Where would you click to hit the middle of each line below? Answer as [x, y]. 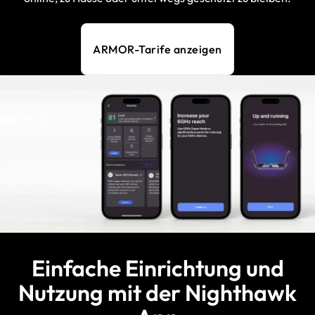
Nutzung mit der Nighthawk [157, 293]
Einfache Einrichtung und [157, 268]
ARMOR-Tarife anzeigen [157, 50]
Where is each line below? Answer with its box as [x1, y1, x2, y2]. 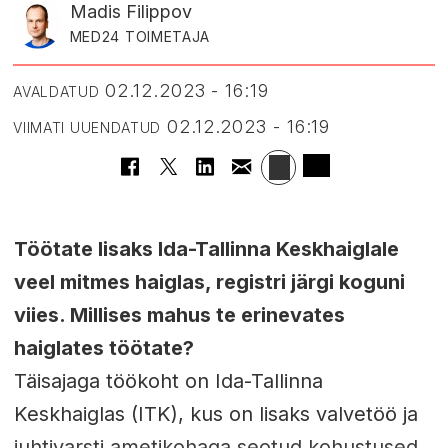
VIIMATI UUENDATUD [13, 118, 162, 136]
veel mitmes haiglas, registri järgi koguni [13, 270, 405, 295]
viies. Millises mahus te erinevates [13, 303, 345, 328]
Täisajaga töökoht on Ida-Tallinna [13, 369, 323, 394]
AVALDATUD [13, 82, 100, 100]
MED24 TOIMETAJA [69, 28, 211, 46]
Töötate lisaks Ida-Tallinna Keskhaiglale [13, 237, 399, 262]
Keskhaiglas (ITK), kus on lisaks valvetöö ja [13, 402, 418, 427]
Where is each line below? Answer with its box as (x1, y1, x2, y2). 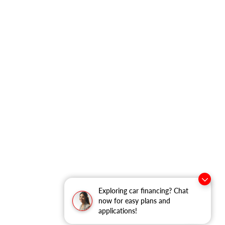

TO DO >>
Copy out, with no pictures, the lines from the one containing "veel mitmes haiglas, registri" through the last line of the data above, both ends included and each word unchanged.

RESULT FOR THIS EXERCISE >>
veel mitmes haiglas, registri järgi koguni [13, 270, 405, 295]
viies. Millises mahus te erinevates [13, 303, 345, 328]
Täisajaga töökoht on Ida-Tallinna [13, 369, 323, 394]
AVALDATUD [13, 82, 100, 100]
MED24 TOIMETAJA [69, 28, 211, 46]
Töötate lisaks Ida-Tallinna Keskhaiglale [13, 237, 399, 262]
Keskhaiglas (ITK), kus on lisaks valvetöö ja [13, 402, 418, 427]
Where is each line below? Answer with its box as (x1, y1, x2, y2). 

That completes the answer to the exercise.